We do all these things while addressing all the other elements of the overall problem. It’s really foolish to focus on just one thing. Anything that incrementally helps us with the problem is worth the effort.

He wrote semi-automatic weapons. Did Cho use a semi-automatic weapon?

Maybe you can ask the Jews of Germany or the good people of India about how incompetent the oh-so-enlightened Western Europeans are at killing on a mass scale (and sure, toss in the Native Americans while you’re at it, unless you propose disarming the US military instead of just the ordinary folks).

He wrote:

Cho used handguns.

And a few Dopers have reported actually having intruders (attempt to) storm in, only to be deterred by the sight of a gun.

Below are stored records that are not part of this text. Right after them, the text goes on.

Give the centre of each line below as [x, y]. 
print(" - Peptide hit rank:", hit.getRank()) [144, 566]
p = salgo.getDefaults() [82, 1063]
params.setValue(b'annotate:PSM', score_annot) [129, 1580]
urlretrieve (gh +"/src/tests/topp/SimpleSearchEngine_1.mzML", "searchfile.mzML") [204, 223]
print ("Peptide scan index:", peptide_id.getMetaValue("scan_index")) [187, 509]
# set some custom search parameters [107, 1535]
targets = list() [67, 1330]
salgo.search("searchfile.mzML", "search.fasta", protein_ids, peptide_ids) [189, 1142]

Possibly, but I think it was more to quell their use by criminals such as bank robber John Dillinger and the mobsters that slaughtered each other over the illegal alcohol market. And before enforcement of the Hayes code began in 1934 Hollywood luridly played up the use of “Tommy Guns” in crime melodramas.

To respond to the OP: Moore was pointing out that guns aside, Americans do seem to be much more violent than other countries- a point taken up by one of my favorite reference articles, American Homicide Exceptionalism, in which the authors criticize the “instrumentality” (availability of guns) theory of American homicide rates. To quote from that:

Are you including me in your “pro-any-gun crowd”? I strenuously object.

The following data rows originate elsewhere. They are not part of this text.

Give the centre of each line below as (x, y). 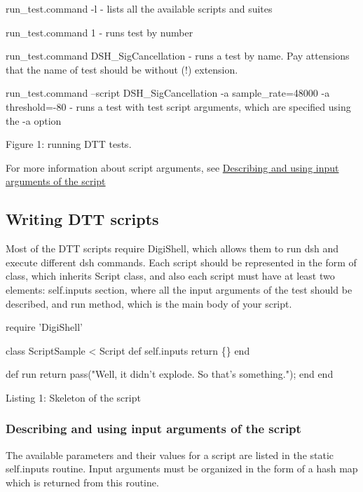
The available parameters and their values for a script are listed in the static (170, 455)
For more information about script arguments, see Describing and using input (172, 167)
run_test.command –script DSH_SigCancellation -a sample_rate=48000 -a (168, 93)
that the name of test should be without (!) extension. (122, 69)
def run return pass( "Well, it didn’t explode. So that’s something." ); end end (170, 374)
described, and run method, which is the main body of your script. (149, 303)
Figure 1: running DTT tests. (69, 144)
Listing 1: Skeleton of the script (73, 397)

I’ve said before that if giving up my guns would solve or even significantly reduce the problem, I’d do it in a minute. I’m a 60’s hippie with solid liberal - progressive cred and I really have no generic issue with governmental solutions to societal problems. And, while I enjoy my guns, my enjoyment would instantly take a back seat to societal benefit.

But I made the point because I am concerned about the practical effect of whatever new regulation we decide to impose. I don’t hold with making laws just to make laws, absent a realistic expectation that they will have the intended effect and without significant unintended consequences. So first, I merely point out that regulating rapid fire weapons will, IMHO, do little or nothing to reduce carnage in spree shootings. Any gun, even a single shot bolt action, is capable of devastating effect when employed against the helpless.

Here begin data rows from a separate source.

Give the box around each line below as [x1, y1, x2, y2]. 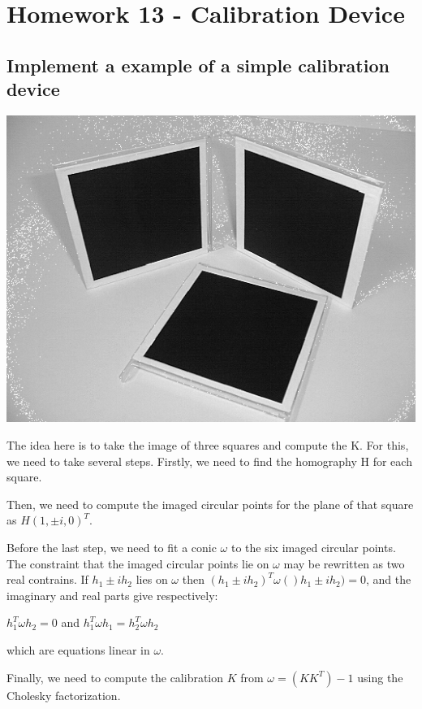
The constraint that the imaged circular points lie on [6, 555, 269, 572]
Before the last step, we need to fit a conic [6, 539, 217, 556]
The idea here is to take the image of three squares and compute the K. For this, [6, 437, 409, 454]
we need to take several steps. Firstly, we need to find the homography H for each [6, 452, 412, 469]
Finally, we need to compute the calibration [6, 668, 224, 685]
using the [357, 668, 403, 685]
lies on [136, 571, 168, 588]
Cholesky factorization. [6, 686, 121, 703]

Second, I fear that a new variant of “assault weapons ban” having little effect (for reasons noted above) then the next obvious step is additional regulation. I think that prohibition of alcohol and the idiotic “war on drugs” have sufficiently proven that mere regulation, even with drastic penalties (the USA has a higher incarceration rate than any other country, most for drug offenses) creates an underclass of criminals but doesn’t remove the prohibited article. Rather than go down this ineffective road with guns, creating a whole new criminal class, I suggest we first examine the premise that prohibiting certain kinds of weapons will actually produce the results we all want – a reduction in spree shootings, and perhaps a mitigation of carnage in other gun homicides as well.

The number of semi-automatic weapons already held by the public suggests to me that any kind of removal program is doomed to failure except *possibly *after incredible expense and the passage of literally decades. Meantime, given the almost rabid resistance of many otherwise reasonable US citizens to even the suggestion of gun surrender, I’m quite sure the unintended effect of creating a new criminal underclass would be substantial. So this scenario violates both of my caveats with new regulation – ineffective at the intended result while causing serious deleterious unintended consequences.